WHAT IS NEEDED. Leave out all images and set down the records exactly as given.

Recorded data.

+===+

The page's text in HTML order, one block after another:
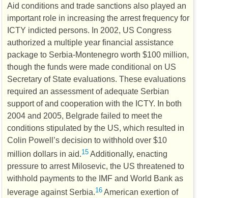
Aid conditions and trade sanctions also played an
important role in increasing the arrest frequency for
ICTY indicted persons. In 2002, US Congress
authorized a multiple year financial assistance
package to Serbia-Montenegro worth $100 million,
though the funds were made conditional on US
Secretary of State evaluations. These evaluations
required an assessment of adequate Serbian
support of and cooperation with the ICTY. In both
2004 and 2005, Belgrade failed to meet the
conditions stipulated by the US, which resulted in
Colin Powell’s decision to withhold over $10
million dollars in aid.15 Additionally, enacting
pressure to arrest Milosevic, the US threatened to
withhold payments to the IMF and World Bank as
leverage against Serbia.16 American exertion of
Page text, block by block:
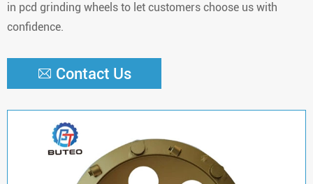
in pcd grinding wheels to let customers choose us with
confidence.
 Contact Us
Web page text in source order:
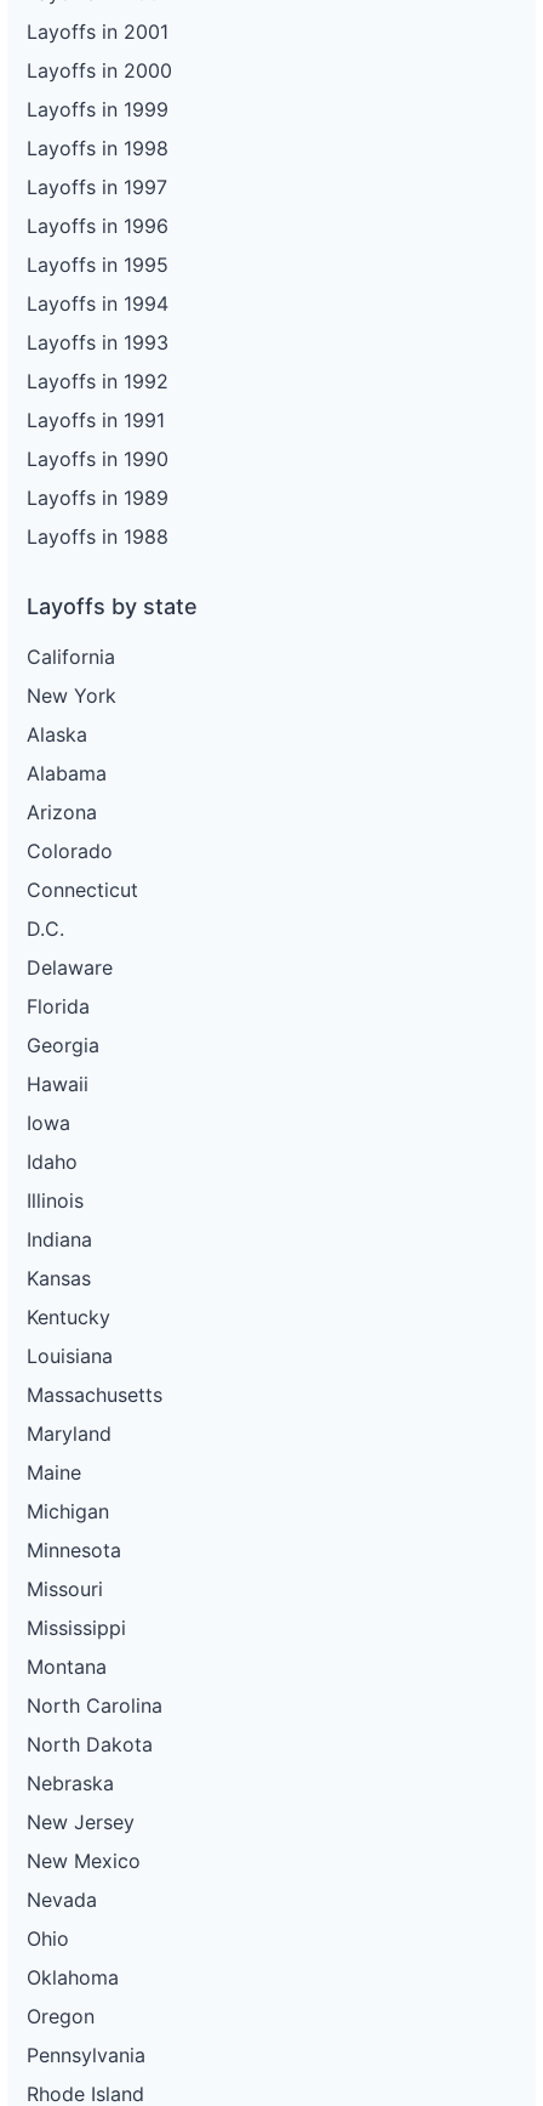
Layoffs in 2001
Layoffs in 2000
Layoffs in 1999
Layoffs in 1998
Layoffs in 1997
Layoffs in 1996
Layoffs in 1995
Layoffs in 1994
Layoffs in 1993
Layoffs in 1992
Layoffs in 1991
Layoffs in 1990
Layoffs in 1989
Layoffs in 1988
Layoffs by state
California
New York
Alaska
Alabama
Arizona
Colorado
Connecticut
D.C.
Delaware
Florida
Georgia
Hawaii
Iowa
Idaho
Illinois
Indiana
Kansas
Kentucky
Louisiana
Massachusetts
Maryland
Maine
Michigan
Minnesota
Missouri
Mississippi
Montana
North Carolina
North Dakota
Nebraska
New Jersey
New Mexico
Nevada
Ohio
Oklahoma
Oregon
Pennsylvania
Rhode Island
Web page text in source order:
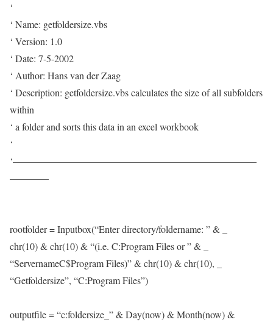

+===+

ANSWER SECTION.
The page's text in HTML order, one block after another:
Aid conditions and trade sanctions also played an
important role in increasing the arrest frequency for
ICTY indicted persons. In 2002, US Congress
authorized a multiple year financial assistance
package to Serbia-Montenegro worth $100 million,
though the funds were made conditional on US
Secretary of State evaluations. These evaluations
required an assessment of adequate Serbian
support of and cooperation with the ICTY. In both
2004 and 2005, Belgrade failed to meet the
conditions stipulated by the US, which resulted in
Colin Powell’s decision to withhold over $10
million dollars in aid.15 Additionally, enacting
pressure to arrest Milosevic, the US threatened to
withhold payments to the IMF and World Bank as
leverage against Serbia.16 American exertion of
Page text, block by block:
in pcd grinding wheels to let customers choose us with
confidence.
 Contact Us
Web page text in source order:
Layoffs in 2001
Layoffs in 2000
Layoffs in 1999
Layoffs in 1998
Layoffs in 1997
Layoffs in 1996
Layoffs in 1995
Layoffs in 1994
Layoffs in 1993
Layoffs in 1992
Layoffs in 1991
Layoffs in 1990
Layoffs in 1989
Layoffs in 1988
Layoffs by state
California
New York
Alaska
Alabama
Arizona
Colorado
Connecticut
D.C.
Delaware
Florida
Georgia
Hawaii
Iowa
Idaho
Illinois
Indiana
Kansas
Kentucky
Louisiana
Massachusetts
Maryland
Maine
Michigan
Minnesota
Missouri
Mississippi
Montana
North Carolina
North Dakota
Nebraska
New Jersey
New Mexico
Nevada
Ohio
Oklahoma
Oregon
Pennsylvania
Rhode Island
Web page text in source order:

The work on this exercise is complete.